━━ AVAILABLE RECORDS
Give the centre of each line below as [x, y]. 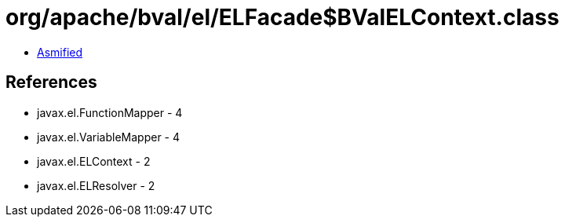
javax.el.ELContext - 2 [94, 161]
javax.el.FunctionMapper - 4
━━━━
━━ AVAILABLE RECORDS
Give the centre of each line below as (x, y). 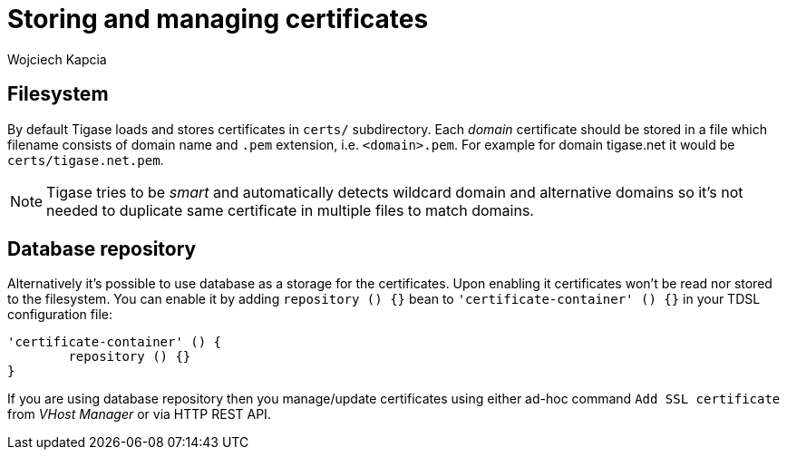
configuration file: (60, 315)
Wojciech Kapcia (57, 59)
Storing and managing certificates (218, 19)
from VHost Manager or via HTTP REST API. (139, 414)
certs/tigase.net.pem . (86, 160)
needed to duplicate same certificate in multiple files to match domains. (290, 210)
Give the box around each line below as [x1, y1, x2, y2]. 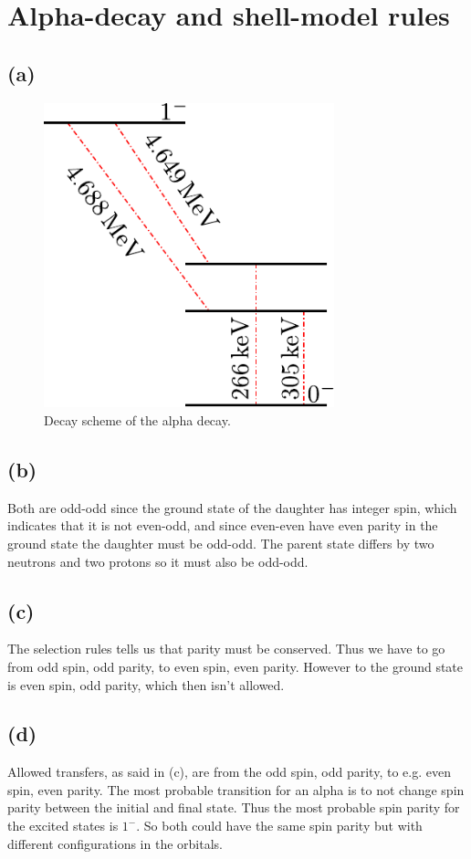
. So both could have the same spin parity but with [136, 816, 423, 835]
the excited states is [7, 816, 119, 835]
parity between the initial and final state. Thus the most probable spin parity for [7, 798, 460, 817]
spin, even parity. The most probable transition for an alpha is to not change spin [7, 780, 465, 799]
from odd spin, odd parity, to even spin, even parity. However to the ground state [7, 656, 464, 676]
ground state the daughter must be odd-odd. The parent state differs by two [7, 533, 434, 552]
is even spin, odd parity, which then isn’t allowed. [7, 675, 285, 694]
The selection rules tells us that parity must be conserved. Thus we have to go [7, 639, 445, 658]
━━━━
■ **TASK STATEMENT**: Start with the line above containing "Storing and managing certificates (218, 19)" and end with the line containing "The selection rules". Set down that stretch exactly, without any pictures.

■ **ANSWER TO THE PROBLEM**:
Storing and managing certificates (218, 19)
from VHost Manager or via HTTP REST API. (139, 414)
certs/tigase.net.pem . (86, 160)
needed to duplicate same certificate in multiple files to match domains. (290, 210)
Give the box around each line below as [x1, y1, x2, y2]. 
. So both could have the same spin parity but with [136, 816, 423, 835]
the excited states is [7, 816, 119, 835]
parity between the initial and final state. Thus the most probable spin parity for [7, 798, 460, 817]
spin, even parity. The most probable transition for an alpha is to not change spin [7, 780, 465, 799]
from odd spin, odd parity, to even spin, even parity. However to the ground state [7, 656, 464, 676]
ground state the daughter must be odd-odd. The parent state differs by two [7, 533, 434, 552]
is even spin, odd parity, which then isn’t allowed. [7, 675, 285, 694]
The selection rules tells us that parity must be conserved. Thus we have to go [7, 639, 445, 658]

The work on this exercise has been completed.